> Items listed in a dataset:
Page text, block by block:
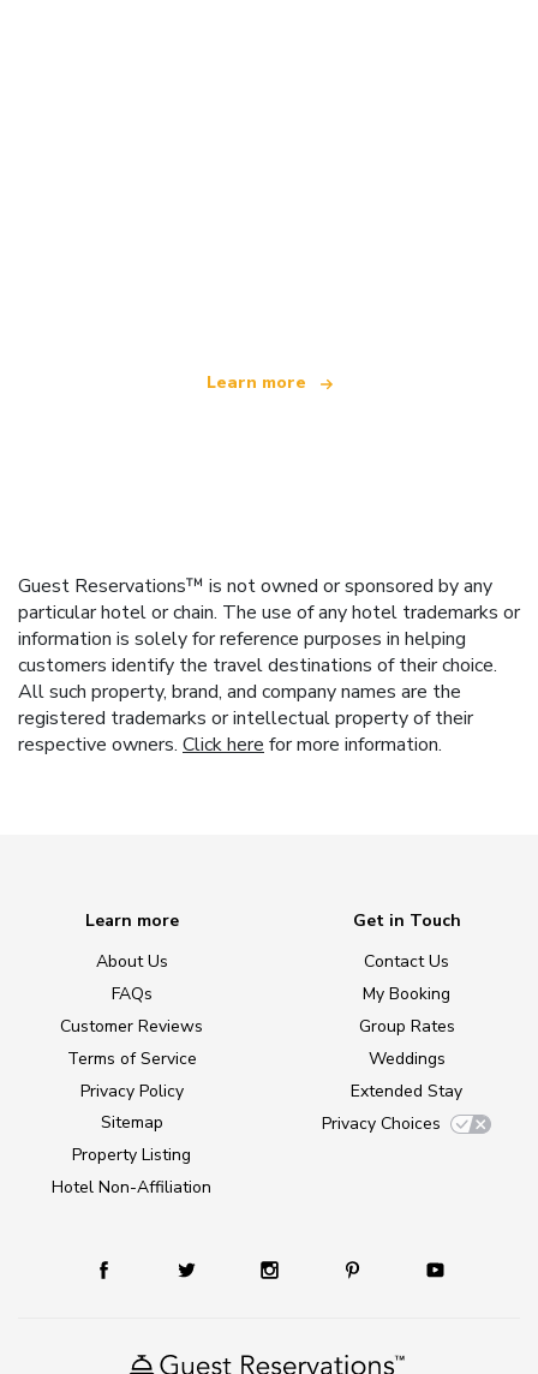
Learn more
Guest Reservations™ is not owned or sponsored by any
particular hotel or chain. The use of any hotel trademarks or
information is solely for reference purposes in helping
customers identify the travel destinations of their choice.
All such property, brand, and company names are the
registered trademarks or intellectual property of their
respective owners. Click here for more information.
Learn more
About Us
FAQs
Customer Reviews
Terms of Service
Privacy Policy
Sitemap
Property Listing
Hotel Non-Affiliation
Get in Touch
Contact Us
My Booking
Group Rates
Weddings
Extended Stay
Privacy Choices
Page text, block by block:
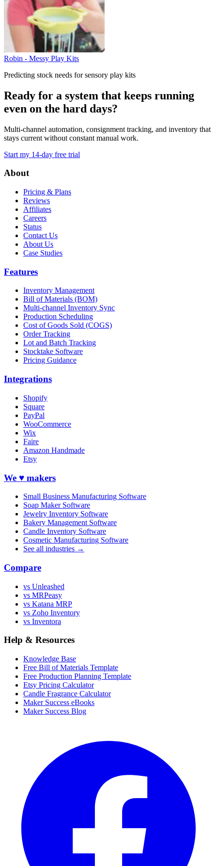
Robin - Messy Play Kits
Predicting stock needs for sensory play kits
Ready for a system that keeps running
even on the hard days?
Multi-channel automation, consignment tracking, and inventory that
stays current without constant manual work.
Start my 14-day free trial
Footer
About
Pricing & Plans
Reviews
Affiliates
Careers
Status
Contact Us
About Us
Case Studies
Features
Inventory Management
Bill of Materials (BOM)
Multi-channel Inventory Sync
Production Scheduling
Cost of Goods Sold (COGS)
Order Tracking
Lot and Batch Tracking
Stocktake Software
Pricing Guidance
Integrations
Shopify
Square
PayPal
WooCommerce
Wix
Faire
Amazon Handmade
Etsy
We ♥ makers
Small Business Manufacturing Software
Soap Maker Software
Jewelry Inventory Software
Bakery Management Software
Candle Inventory Software
Cosmetic Manufacturing Software
See all industries →
Compare
vs Unleashed
vs MRPeasy
vs Katana MRP
vs Zoho Inventory
vs Inventora
Help & Resources
Knowledge Base
Free Bill of Materials Template
Free Production Planning Template
Etsy Pricing Calculator
Candle Fragrance Calculator
Maker Success eBooks
Maker Success Blog
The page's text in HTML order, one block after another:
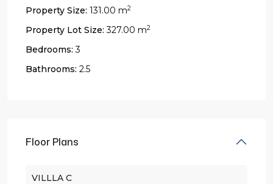
Property Size: 131.00 m2
Property Lot Size: 327.00 m2
Bedrooms: 3
Bathrooms: 2.5
Floor Plans
VILLLA C
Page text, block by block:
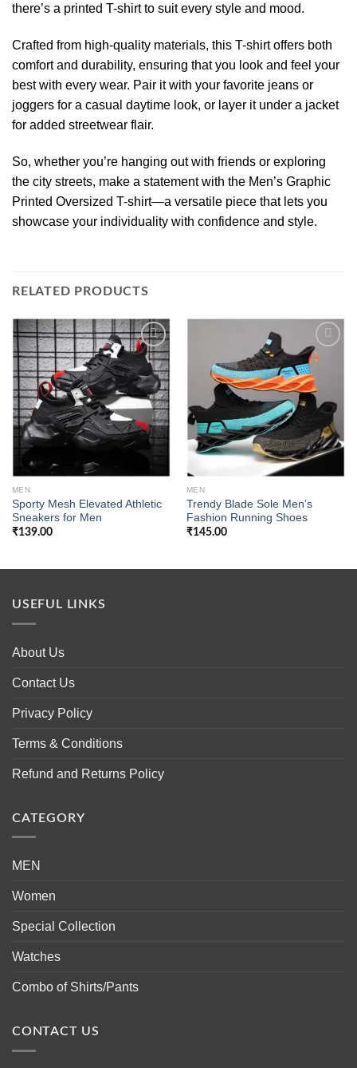
there’s a printed T-shirt to suit every style and mood.
Crafted from high-quality materials, this T-shirt offers both
comfort and durability, ensuring that you look and feel your
best with every wear. Pair it with your favorite jeans or
joggers for a casual daytime look, or layer it under a jacket
for added streetwear flair.
So, whether you’re hanging out with friends or exploring
the city streets, make a statement with the Men’s Graphic
Printed Oversized T-shirt—a versatile piece that lets you
showcase your individuality with confidence and style.
RELATED PRODUCTS
Add to
wishlist
MEN
Sporty Mesh Elevated Athletic
Sneakers for Men
₹139.00
Add to
wishlist
MEN
Trendy Blade Sole Men’s
Fashion Running Shoes
₹145.00
USEFUL LINKS
About Us
Contact Us
Privacy Policy
Terms & Conditions
Refund and Returns Policy
CATEGORY
MEN
Women
Special Collection
Watches
Combo of Shirts/Pants
CONTACT US
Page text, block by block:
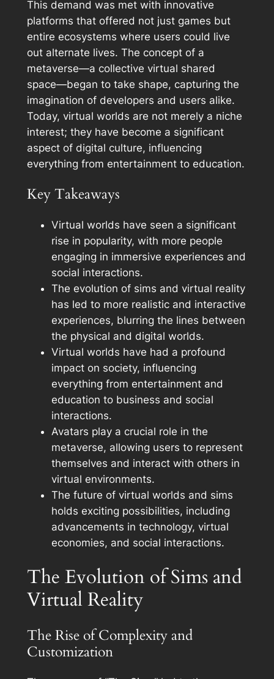
This demand was met with innovative
platforms that offered not just games but
entire ecosystems where users could live
out alternate lives. The concept of a
metaverse—a collective virtual shared
space—began to take shape, capturing the
imagination of developers and users alike.
Today, virtual worlds are not merely a niche
interest; they have become a significant
aspect of digital culture, influencing
everything from entertainment to education.
Key Takeaways
Virtual worlds have seen a significant
rise in popularity, with more people
engaging in immersive experiences and
social interactions.
The evolution of sims and virtual reality
has led to more realistic and interactive
experiences, blurring the lines between
the physical and digital worlds.
Virtual worlds have had a profound
impact on society, influencing
everything from entertainment and
education to business and social
interactions.
Avatars play a crucial role in the
metaverse, allowing users to represent
themselves and interact with others in
virtual environments.
The future of virtual worlds and sims
holds exciting possibilities, including
advancements in technology, virtual
economies, and social interactions.
The Evolution of Sims and
Virtual Reality
The Rise of Complexity and
Customization
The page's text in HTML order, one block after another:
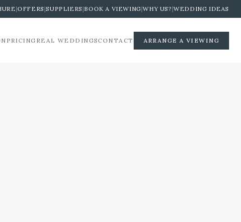
|OFFERS |SUPPLIERS |BOOK A VIEWING|WHY US? |WEDDING IDEAS
PRICING REAL WEDDINGSCONTACT ARRANGE A VIEWING

> Aim of the task: Your task is to retype the entries verbatim, starting with the line that holds "WooCommerce" and stopping after the line that holds "Maker Success eBooks".

> Result:
WooCommerce
Wix
Faire
Amazon Handmade
Etsy
We ♥ makers
Small Business Manufacturing Software
Soap Maker Software
Jewelry Inventory Software
Bakery Management Software
Candle Inventory Software
Cosmetic Manufacturing Software
See all industries →
Compare
vs Unleashed
vs MRPeasy
vs Katana MRP
vs Zoho Inventory
vs Inventora
Help & Resources
Knowledge Base
Free Bill of Materials Template
Free Production Planning Template
Etsy Pricing Calculator
Candle Fragrance Calculator
Maker Success eBooks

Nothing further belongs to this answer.